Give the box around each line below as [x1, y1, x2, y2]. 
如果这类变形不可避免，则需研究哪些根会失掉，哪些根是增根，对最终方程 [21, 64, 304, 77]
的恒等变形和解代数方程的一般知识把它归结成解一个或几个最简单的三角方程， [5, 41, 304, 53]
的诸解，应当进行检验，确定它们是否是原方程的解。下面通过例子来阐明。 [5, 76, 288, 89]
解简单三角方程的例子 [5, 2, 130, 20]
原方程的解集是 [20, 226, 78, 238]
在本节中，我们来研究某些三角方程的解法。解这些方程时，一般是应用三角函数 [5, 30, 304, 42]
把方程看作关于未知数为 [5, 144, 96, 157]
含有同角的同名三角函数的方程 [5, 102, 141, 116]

-- Assigned task --
Exact output of every entry is required.

-- Exercise response --
Give the box around each line below as [x1, y1, x2, y2]. 
如果这类变形不可避免，则需研究哪些根会失掉，哪些根是增根，对最终方程 [21, 64, 304, 77]
的恒等变形和解代数方程的一般知识把它归结成解一个或几个最简单的三角方程， [5, 41, 304, 53]
的诸解，应当进行检验，确定它们是否是原方程的解。下面通过例子来阐明。 [5, 76, 288, 89]
解简单三角方程的例子 [5, 2, 130, 20]
原方程的解集是 [20, 226, 78, 238]
在本节中，我们来研究某些三角方程的解法。解这些方程时，一般是应用三角函数 [5, 30, 304, 42]
把方程看作关于未知数为 [5, 144, 96, 157]
含有同角的同名三角函数的方程 [5, 102, 141, 116]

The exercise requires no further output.